» **EXERCISE DESCRIPTION**: Take the data below and filter it for lines containing the word "AuctionsPlus"; show each line found.

» **LISTED ENTRIES**:

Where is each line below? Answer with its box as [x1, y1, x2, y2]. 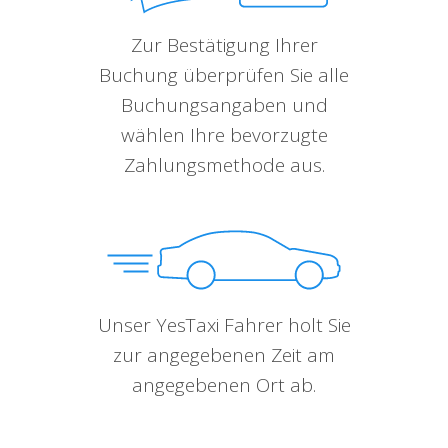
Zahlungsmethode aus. [123, 152, 325, 178]
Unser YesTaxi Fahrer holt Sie [97, 312, 351, 338]
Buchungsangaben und [120, 92, 328, 118]
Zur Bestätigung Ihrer [130, 32, 318, 58]
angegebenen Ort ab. [132, 372, 316, 398]
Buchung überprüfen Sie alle [99, 62, 349, 88]
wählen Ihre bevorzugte [120, 122, 328, 148]
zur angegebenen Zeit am [113, 342, 335, 368]
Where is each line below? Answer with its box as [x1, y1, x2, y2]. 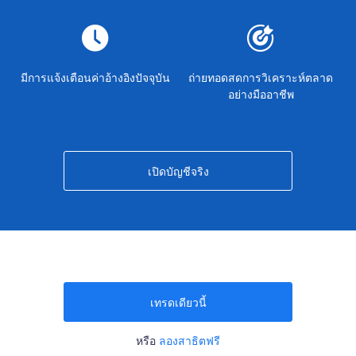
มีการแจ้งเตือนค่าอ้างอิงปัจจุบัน [21, 71, 170, 85]
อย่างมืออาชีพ [227, 87, 294, 102]
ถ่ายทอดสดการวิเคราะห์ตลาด [188, 71, 333, 85]
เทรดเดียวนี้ [149, 296, 207, 310]
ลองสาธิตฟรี [159, 334, 220, 348]
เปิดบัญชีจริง [147, 164, 209, 179]
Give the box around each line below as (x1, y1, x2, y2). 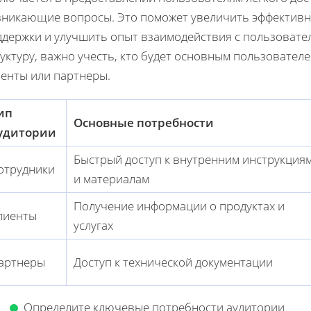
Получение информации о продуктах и (74, 197, 285, 214)
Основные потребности (74, 114, 214, 131)
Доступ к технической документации (74, 253, 273, 270)
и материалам (74, 170, 149, 187)
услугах (74, 217, 113, 233)
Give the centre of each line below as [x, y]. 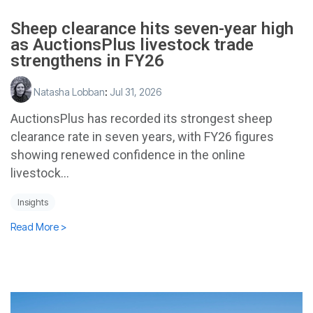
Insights [33, 202]
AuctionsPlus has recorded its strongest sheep [141, 118]
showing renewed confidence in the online [128, 154]
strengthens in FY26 [87, 60]
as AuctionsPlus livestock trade [132, 44]
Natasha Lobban [68, 92]
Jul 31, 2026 [136, 92]
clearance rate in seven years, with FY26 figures [142, 136]
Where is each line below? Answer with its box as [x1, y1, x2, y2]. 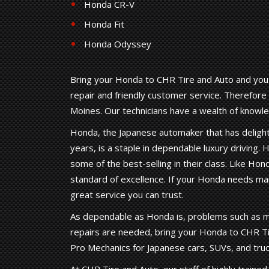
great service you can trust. [70, 189, 184, 201]
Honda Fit [84, 18, 124, 31]
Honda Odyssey [84, 38, 151, 50]
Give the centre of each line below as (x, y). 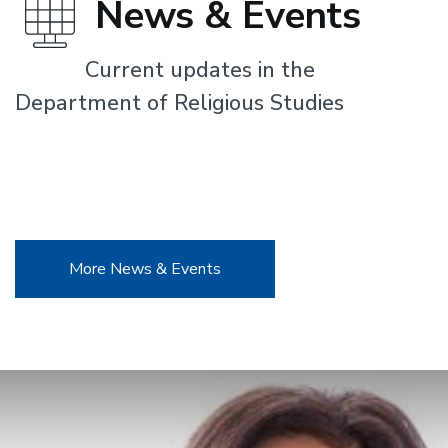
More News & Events (145, 269)
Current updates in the (200, 70)
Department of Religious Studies (179, 103)
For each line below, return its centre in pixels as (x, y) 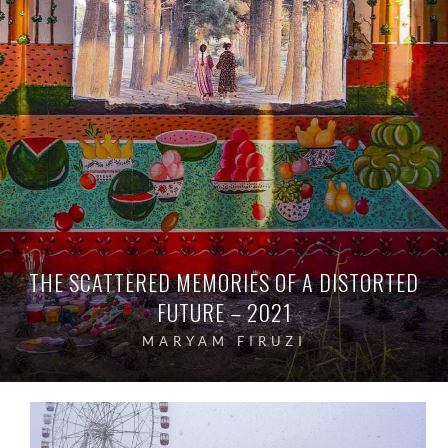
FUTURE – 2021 (224, 312)
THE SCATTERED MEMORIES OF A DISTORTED (224, 282)
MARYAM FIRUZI (224, 341)
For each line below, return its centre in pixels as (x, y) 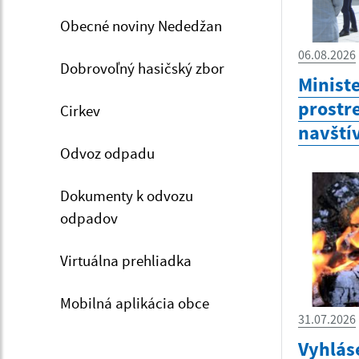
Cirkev (80, 110)
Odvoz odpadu (107, 153)
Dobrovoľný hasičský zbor (142, 68)
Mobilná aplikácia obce (135, 303)
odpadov (89, 218)
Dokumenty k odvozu (127, 195)
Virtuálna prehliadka (126, 260)
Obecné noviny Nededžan (141, 25)

» **REPLY**:
AuctionsPlus has recorded its strongest sheep [141, 118]
as AuctionsPlus livestock trade [132, 44]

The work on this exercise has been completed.